Twelve years on and their spectacular land, situated close to Ireland's highest waterfall, has been transformed into a walking route, developed by Sligo County Council. The 1.2k route takes you along lush woodland right up toward the fascinating cliff-face, home to ravens, eagles and more wildlife, where for roughly 200 days a year Sruth in Aghaidh an Aird or The Devil's Chimney waterfall flows.
The walkway brings you right into the heart of the landscape, with seats to admire the surrounding landscape of Glencar Lake and it's little wonder why the couple chose to make it their home.
Mark told The Sligo Champion: "We were thinking it was crazy to keep these views to ourselves and we wanted a way for the public to get access to see the waterfall.
"We phoned Sligo County Council to see if they could work with us, we didn't mind using our land."
Ray O'Grady, a Planner with the Council, said the call came at a perfect time as the Local Authority were looking at openings for walkways in the county.
He added: "We've been developing new routes such as Knocknarea, Union Wood and the Benbulben Forrest Walk through the Border Uplands Project, funded by Interreg and when Fiona and Mark rang, it was perfect timing.
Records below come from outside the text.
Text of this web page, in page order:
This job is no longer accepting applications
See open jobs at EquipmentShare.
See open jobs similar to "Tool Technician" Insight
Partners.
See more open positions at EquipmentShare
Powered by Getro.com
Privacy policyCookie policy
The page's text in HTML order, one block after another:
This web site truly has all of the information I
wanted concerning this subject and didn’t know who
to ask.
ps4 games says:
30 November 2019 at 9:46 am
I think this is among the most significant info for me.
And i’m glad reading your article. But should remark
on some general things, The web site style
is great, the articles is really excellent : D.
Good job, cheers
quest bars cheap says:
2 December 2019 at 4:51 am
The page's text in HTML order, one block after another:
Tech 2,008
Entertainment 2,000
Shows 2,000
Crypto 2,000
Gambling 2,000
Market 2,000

"We had different ideas on where the path should go, there's constricted areas in parts with steep parts so it took some time to decide on the exact route." It's clear that time went into the walkways construction, which includes old railway sleepers from Poland and much of the picturesque steps were laid by hand.
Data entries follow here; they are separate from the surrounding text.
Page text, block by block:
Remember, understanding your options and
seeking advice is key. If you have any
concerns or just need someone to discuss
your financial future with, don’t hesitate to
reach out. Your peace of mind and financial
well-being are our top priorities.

Walkers can also stop to pet Mark and Fiona's pet donkeys grazing nearby. Fiona said: "We also have ducks, hens and cats, we're really fond of animals. There are farmers surrounding us who have been here for generations and when we were building the route we were respective of that. We knew which areas were the most picturesque for the path and we are so happy with it, we got what we wanted. It's magnificent and we want people to enjoy the views." And they certainly have. Last August 2,400 visitors sampled the scenery according to Ray. "Roughly 30,000 people did the walk last year and we expect it to be busy again this summer. The trails have really taken off, Knocknarea had 100,000 visitors last year."
Fiona added: "We're delighted as well that it's being used by a lot of local people, that's been nice to see as we're glad they can enjoy it. It's even been more successful than we thought and it's fully developed now," she explained. The route was also the location two weekends ago for the 5am Dawn Chorus with 30 people mainly from Birdwatch Sligo coming to listen to the array of feathered friends in full voice.
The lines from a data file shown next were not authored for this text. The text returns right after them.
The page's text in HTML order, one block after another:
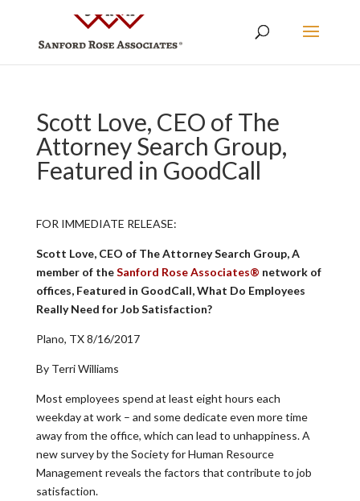
Scott Love, CEO of The
Attorney Search Group,
Featured in GoodCall
FOR IMMEDIATE RELEASE:
Scott Love, CEO of The Attorney Search Group, A
member of theSanford Rose Associates® network of
offices, Featured in GoodCall, What Do Employees
Really Need for Job Satisfaction?
Plano, TX 8/16/2017
By Terri Williams
Most employees spend at least eight hours each
weekday at work – and some dedicate even more time
away from the office, which can lead to unhappiness. A
new survey by the Society for Human Resource
Management reveals the factors that contribute to job
satisfaction.

Fiona said: "It's a perfect nature walk and Mark is thinking of doing a mushroom hunt as he's quite knowledgeable on the subject and we're also looking at having bards in the wood." The trees are in glorious green hues at the moment. Mark said: "There's been a lot of new growth because of the extra light. The main trees include Ash, Oak, Sycamore and Beech. Along the cliffs there are Yew trees on the top and these are considered some of the oldest trees in the country. Some one told us they are one thousand years old."